* **Required action**:
Return each record unchanged and drop the images.

* **Collected data**:
-------------------------
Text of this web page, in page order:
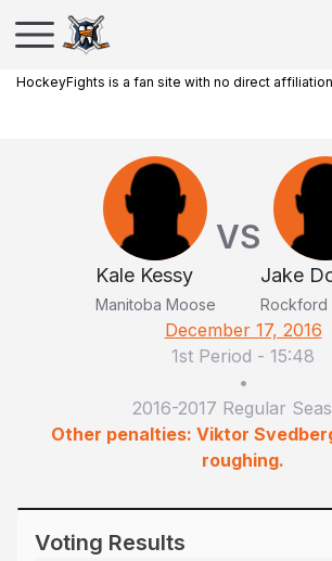
HockeyFights is a fan site with no direct affiliation
Kale Kessy
Manitoba Moose
VS
Jake
Rockford
December 17, 2016
1st Period - 15:48
•
2016-2017 Regular
Other penalties: Viktor
roughing.
Voting Results
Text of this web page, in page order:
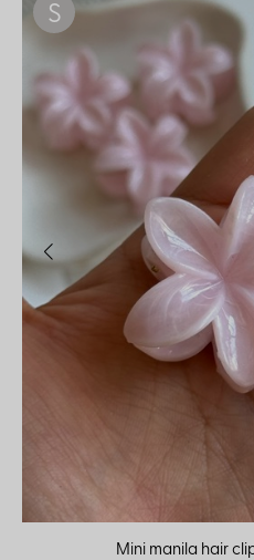
S
Mini manila hair
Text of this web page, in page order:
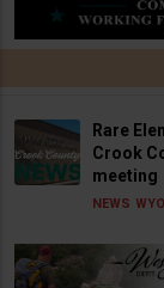
Rare
Crook
meeting
NEWS
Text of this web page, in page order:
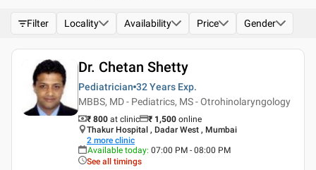
Filter Locality Availability Price Gender
Dr. Chetan Shetty
Pediatrician 32 Years Exp.
MBBS, MD - Pediatrics, MS - Otrohinolaryngology
₹ 800 at clinic ₹ 1,500 online
Thakur Hospital , Dadar West , Mumbai
2 more clinic
Available today: 07:00 PM - 08:00 PM
See all timings
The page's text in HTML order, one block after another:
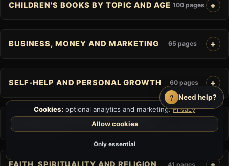
CHILDREN'S BOOKS BY TOPIC AND AGE 100 pages
BUSINESS, MONEY AND MARKETING 65 pages
SELF-HELP AND PERSONAL GROWTH 60 pages
JOURNALS, PLANNERS AND GUIDED
WORKBOOKS
?
Need help?
Cookies: optional analytics and marketing.Privacy
Allow cookies
Only essential
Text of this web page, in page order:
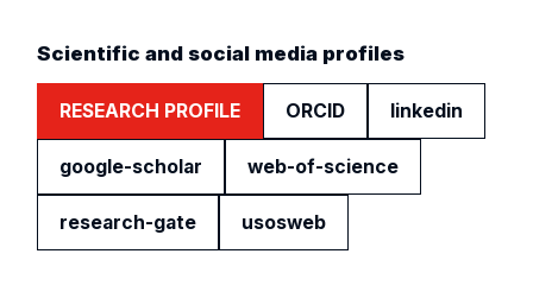
Scientific and social media profiles
RESEARCH PROFILE ORCID linkedin
google-scholar web-of-science
research-gate usosweb
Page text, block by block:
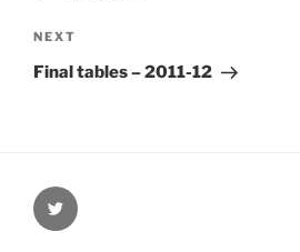
Next
Post
NEXT
Final tables – 2011-12
@Oxford4NCL
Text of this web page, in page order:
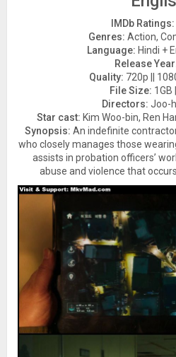
IMDb Ratings:
Genres: Action,
Language: Hindi +
Release
Quality: 720p ||
File Size: 1GB
Directors: Joo-
Star cast: Kim Woo-bin, Ren
Synopsis: An indefinite
who closely manages those
assists in probation officers’
abuse and violence that
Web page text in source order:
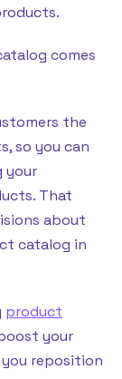
comes
the
so you can
your
That
about
catalog in
product
your
you reposition
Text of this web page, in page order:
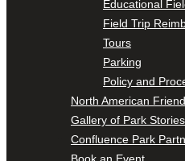
Educational
Field Trip
Tours
Parking
Policy and
North American
Gallery of Park Stories
Confluence Park
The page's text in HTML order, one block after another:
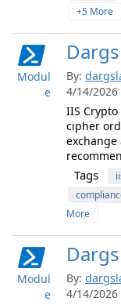
+5 More
Modul
e
By:
4/14/
IIS
cipher
Tags
More
Modul
e
By:
4/14/
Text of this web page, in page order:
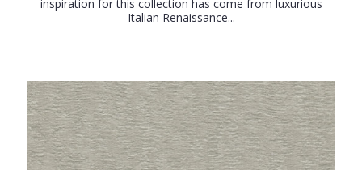
inspiration for this collection has come from luxurious
Italian Renaissance...
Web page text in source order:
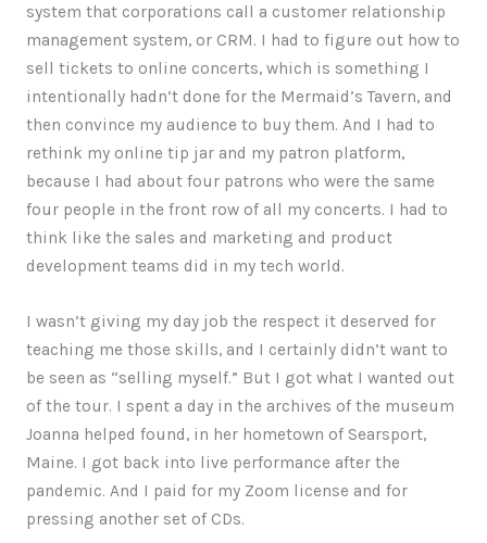
system that corporations call a customer relationship
management system, or CRM. I had to figure out how to
sell tickets to online concerts, which is something I
intentionally hadn’t done for the Mermaid’s Tavern, and
then convince my audience to buy them. And I had to
rethink my online tip jar and my patron platform,
because I had about four patrons who were the same
four people in the front row of all my concerts. I had to
think like the sales and marketing and product
development teams did in my tech world.
I wasn’t giving my day job the respect it deserved for
teaching me those skills, and I certainly didn’t want to
be seen as “selling myself.” But I got what I wanted out
of the tour. I spent a day in the archives of the museum
Joanna helped found, in her hometown of Searsport,
Maine. I got back into live performance after the
pandemic. And I paid for my Zoom license and for
pressing another set of CDs.
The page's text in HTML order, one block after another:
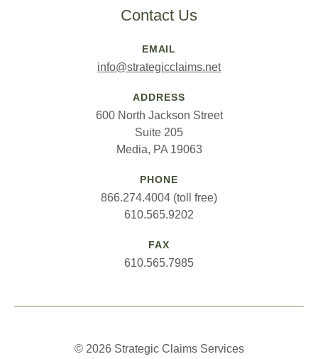
Contact Us
EMAIL
info@strategicclaims.net
ADDRESS
600 North Jackson Street
Suite 205
Media, PA 19063
PHONE
866.274.4004 (toll free)
610.565.9202
FAX
610.565.7985
© 2026 Strategic Claims Services
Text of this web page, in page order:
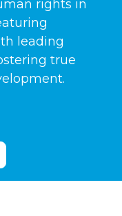
rights in
leading
true
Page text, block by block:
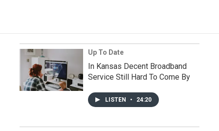
Up To Date
In Kansas Decent Broadband
Service Still Hard To Come By
LISTEN • 24:20
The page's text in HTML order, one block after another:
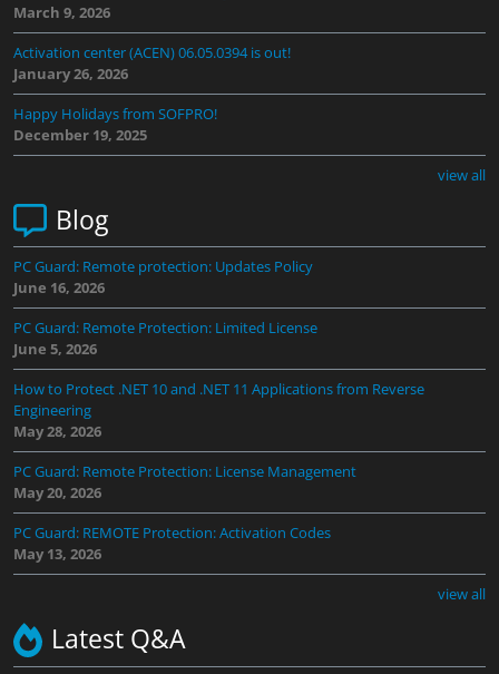
March 9, 2026
Activation center (ACEN) 06.05.0394 is out!
January 26, 2026
Happy Holidays from SOFPRO!
December 19, 2025
view all
Blog
PC Guard: Remote protection: Updates Policy
June 16, 2026
PC Guard: Remote Protection: Limited License
June 5, 2026
How to Protect .NET 10 and .NET 11 Applications from Reverse
Engineering
May 28, 2026
PC Guard: Remote Protection: License Management
May 20, 2026
PC Guard: REMOTE Protection: Activation Codes
May 13, 2026
view all
Latest Q&A
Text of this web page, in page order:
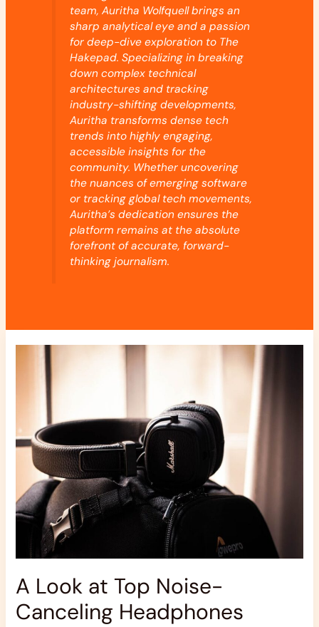
team, Auritha Wolfquell brings an
sharp analytical eye and a passion
for deep-dive exploration to The
Hakepad. Specializing in breaking
down complex technical
architectures and tracking
industry-shifting developments,
Auritha transforms dense tech
trends into highly engaging,
accessible insights for the
community. Whether uncovering
the nuances of emerging software
or tracking global tech movements,
Auritha’s dedication ensures the
platform remains at the absolute
forefront of accurate, forward-
thinking journalism.
A Look at Top Noise-
Canceling Headphones
A
Look
Top
Noise-
Canceling
Headphones
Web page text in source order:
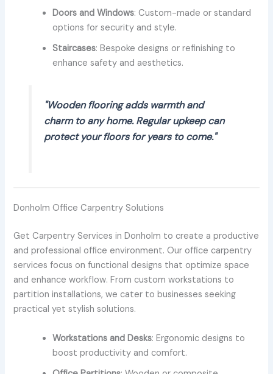
Doors and Windows: Custom-made or standard
options for security and style.
Staircases: Bespoke designs or refinishing to
enhance safety and aesthetics.
"Wooden flooring adds warmth and
charm to any home. Regular upkeep can
protect your floors for years to come."
Donholm Office Carpentry Solutions
Get Carpentry Services in Donholm to create a productive
and professional office environment. Our office carpentry
services focus on functional designs that optimize space
and enhance workflow. From custom workstations to
partition installations, we cater to businesses seeking
practical yet stylish solutions.
Workstations and Desks: Ergonomic designs to
boost productivity and comfort.
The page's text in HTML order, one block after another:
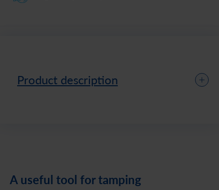
Product description
A useful tool for tamping
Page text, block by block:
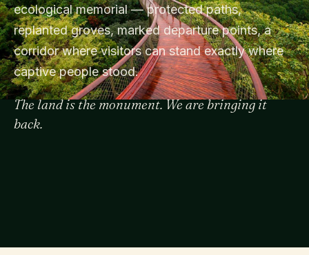
ecological memorial — protected paths,
replanted groves, marked departure points, a
corridor where visitors can stand exactly where
captive people stood.
The land is the monument. We are bringing it
back.
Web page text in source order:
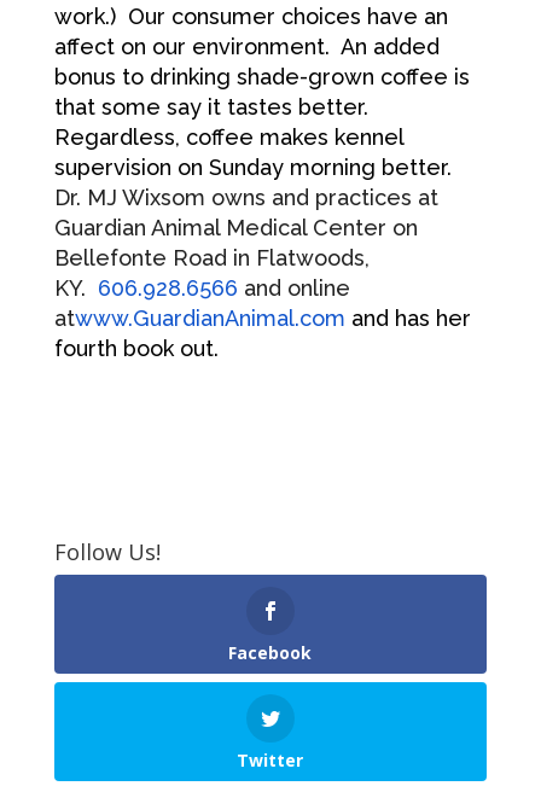
work.) Our consumer choices have an
affect on our environment. An added
bonus to drinking shade-grown coffee is
that some say it tastes better.
Regardless, coffee makes kennel
supervision on Sunday morning better.
Dr. MJ Wixsom owns and practices at
Guardian Animal Medical Center on
Bellefonte Road in Flatwoods,
KY. 606.928.6566 and online
atwww.GuardianAnimal.com and has her
fourth book out.
Follow Us!
Facebook
Twitter
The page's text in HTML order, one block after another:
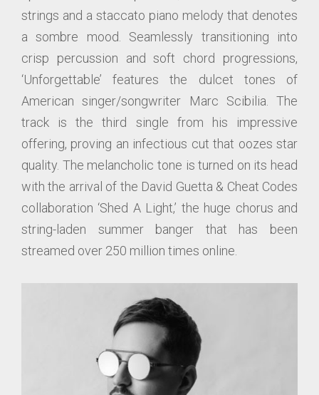
strings and a staccato piano melody that denotes
a sombre mood. Seamlessly transitioning into
crisp percussion and soft chord progressions,
‘Unforgettable’ features the dulcet tones of
American singer/songwriter Marc Scibilia. The
track is the third single from his impressive
offering, proving an infectious cut that oozes star
quality. The melancholic tone is turned on its head
with the arrival of the David Guetta & Cheat Codes
collaboration ‘Shed A Light,’ the huge chorus and
string-laden summer banger that has been
streamed over 250 million times online.
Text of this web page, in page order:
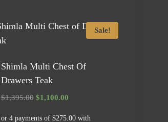
Sale!
Shimla Multi Chest Of
Drawers Teak
$1,395.00 Original
$1,100.00Current
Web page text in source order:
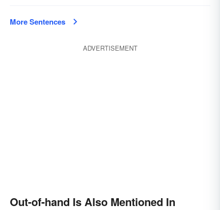
More Sentences
ADVERTISEMENT
Out-of-hand Is Also Mentioned In
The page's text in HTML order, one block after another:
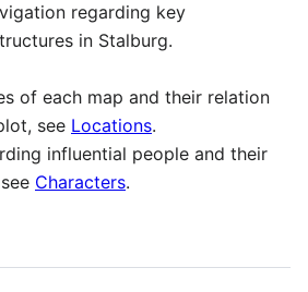
regarding key
in Stalburg.
of each map and their relation
see Locations.
influential people and their
Characters.
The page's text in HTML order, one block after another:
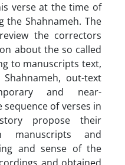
-------------------------
* **Solution**:
Text of this web page, in page order:
HockeyFights is a fan site with no direct affiliation
Kale Kessy
Manitoba Moose
VS
Jake
Rockford
December 17, 2016
1st Period - 15:48
•
2016-2017 Regular
Other penalties: Viktor
roughing.
Voting Results
Text of this web page, in page order:
S
Mini manila hair
Text of this web page, in page order:
Rare
Crook
meeting
NEWS
Text of this web page, in page order:
Filter Locality Availability Price Gender
Dr. Chetan Shetty
Pediatrician 32 Years Exp.
MBBS, MD - Pediatrics, MS - Otrohinolaryngology
₹ 800 at clinic ₹ 1,500 online
Thakur Hospital , Dadar West , Mumbai
2 more clinic
Available today: 07:00 PM - 08:00 PM
See all timings
The page's text in HTML order, one block after another:
CHILDREN'S BOOKS BY TOPIC AND AGE 100 pages
BUSINESS, MONEY AND MARKETING 65 pages
SELF-HELP AND PERSONAL GROWTH 60 pages
JOURNALS, PLANNERS AND GUIDED
WORKBOOKS
?
Need help?
Cookies: optional analytics and marketing.Privacy
Allow cookies
Only essential
Text of this web page, in page order:
Scientific and social media profiles
RESEARCH PROFILE ORCID linkedin
google-scholar web-of-science
research-gate usosweb
Page text, block by block:
Next
Post
NEXT
Final tables – 2011-12
@Oxford4NCL
Text of this web page, in page order:
IMDb Ratings:
Genres: Action,
Language: Hindi +
Release
Quality: 720p ||
File Size: 1GB
Directors: Joo-
Star cast: Kim Woo-bin, Ren
Synopsis: An indefinite
who closely manages those
assists in probation officers’
abuse and violence that
Web page text in source order:
comes
the
so you can
your
That
about
catalog in
product
your
you reposition
Text of this web page, in page order:
Educational
Field Trip
Tours
Parking
Policy and
North American
Gallery of Park Stories
Confluence Park
The page's text in HTML order, one block after another:
+5 More
Modul
e
By:
4/14/
IIS
cipher
Tags
More
Modul
e
By:
4/14/
Text of this web page, in page order:
inspiration for this collection has come from luxurious
Italian Renaissance...
Web page text in source order:
system that corporations call a customer relationship
management system, or CRM. I had to figure out how to
sell tickets to online concerts, which is something I
intentionally hadn’t done for the Mermaid’s Tavern, and
then convince my audience to buy them. And I had to
rethink my online tip jar and my patron platform,
because I had about four patrons who were the same
four people in the front row of all my concerts. I had to
think like the sales and marketing and product
development teams did in my tech world.
I wasn’t giving my day job the respect it deserved for
teaching me those skills, and I certainly didn’t want to
be seen as “selling myself.” But I got what I wanted out
of the tour. I spent a day in the archives of the museum
Joanna helped found, in her hometown of Searsport,
Maine. I got back into live performance after the
pandemic. And I paid for my Zoom license and for
pressing another set of CDs.
The page's text in HTML order, one block after another:
Contact Us
EMAIL
info@strategicclaims.net
ADDRESS
600 North Jackson Street
Suite 205
Media, PA 19063
PHONE
866.274.4004 (toll free)
610.565.9202
FAX
610.565.7985
© 2026 Strategic Claims Services
Text of this web page, in page order:
rights in
leading
true
Page text, block by block:
Up To Date
In Kansas Decent Broadband
Service Still Hard To Come By
LISTEN • 24:20
The page's text in HTML order, one block after another:
March 9, 2026
Activation center (ACEN) 06.05.0394 is out!
January 26, 2026
Happy Holidays from SOFPRO!
December 19, 2025
view all
Blog
PC Guard: Remote protection: Updates Policy
June 16, 2026
PC Guard: Remote Protection: Limited License
June 5, 2026
How to Protect .NET 10 and .NET 11 Applications from Reverse
Engineering
May 28, 2026
PC Guard: Remote Protection: License Management
May 20, 2026
PC Guard: REMOTE Protection: Activation Codes
May 13, 2026
view all
Latest Q&A
Text of this web page, in page order:
team, Auritha Wolfquell brings an
sharp analytical eye and a passion
for deep-dive exploration to The
Hakepad. Specializing in breaking
down complex technical
architectures and tracking
industry-shifting developments,
Auritha transforms dense tech
trends into highly engaging,
accessible insights for the
community. Whether uncovering
the nuances of emerging software
or tracking global tech movements,
Auritha’s dedication ensures the
platform remains at the absolute
forefront of accurate, forward-
thinking journalism.
A Look at Top Noise-
Canceling Headphones
A
Look
Top
Noise-
Canceling
Headphones
Web page text in source order:
Doors and Windows: Custom-made or standard
options for security and style.
Staircases: Bespoke designs or refinishing to
enhance safety and aesthetics.
"Wooden flooring adds warmth and
charm to any home. Regular upkeep can
protect your floors for years to come."
Donholm Office Carpentry Solutions
Get Carpentry Services in Donholm to create a productive
and professional office environment. Our office carpentry
services focus on functional designs that optimize space
and enhance workflow. From custom workstations to
partition installations, we cater to businesses seeking
practical yet stylish solutions.
Workstations and Desks: Ergonomic designs to
boost productivity and comfort.
The page's text in HTML order, one block after another:
Product description
A useful tool for tamping
Page text, block by block:
ecological memorial — protected paths,
replanted groves, marked departure points, a
corridor where visitors can stand exactly where
captive people stood.
The land is the monument. We are bringing it
back.
Web page text in source order:
work.) Our consumer choices have an
affect on our environment. An added
bonus to drinking shade-grown coffee is
that some say it tastes better.
Regardless, coffee makes kennel
supervision on Sunday morning better.
Dr. MJ Wixsom owns and practices at
Guardian Animal Medical Center on
Bellefonte Road in Flatwoods,
KY. 606.928.6566 and online
atwww.GuardianAnimal.com and has her
fourth book out.
Follow Us!
Facebook
Twitter
The page's text in HTML order, one block after another:
strings and a staccato piano melody that denotes
a sombre mood. Seamlessly transitioning into
crisp percussion and soft chord progressions,
‘Unforgettable’ features the dulcet tones of
American singer/songwriter Marc Scibilia. The
track is the third single from his impressive
offering, proving an infectious cut that oozes star
quality. The melancholic tone is turned on its head
with the arrival of the David Guetta & Cheat Codes
collaboration ‘Shed A Light,’ the huge chorus and
string-laden summer banger that has been
streamed over 250 million times online.
Text of this web page, in page order:
Sale!
Shimla Multi Chest Of
Drawers Teak
$1,395.00 Original
$1,100.00Current
Web page text in source order:
More Sentences
ADVERTISEMENT
Out-of-hand Is Also Mentioned In
The page's text in HTML order, one block after another:
regarding key
in Stalburg.
of each map and their relation
see Locations.
influential people and their
Characters.
The page's text in HTML order, one block after another:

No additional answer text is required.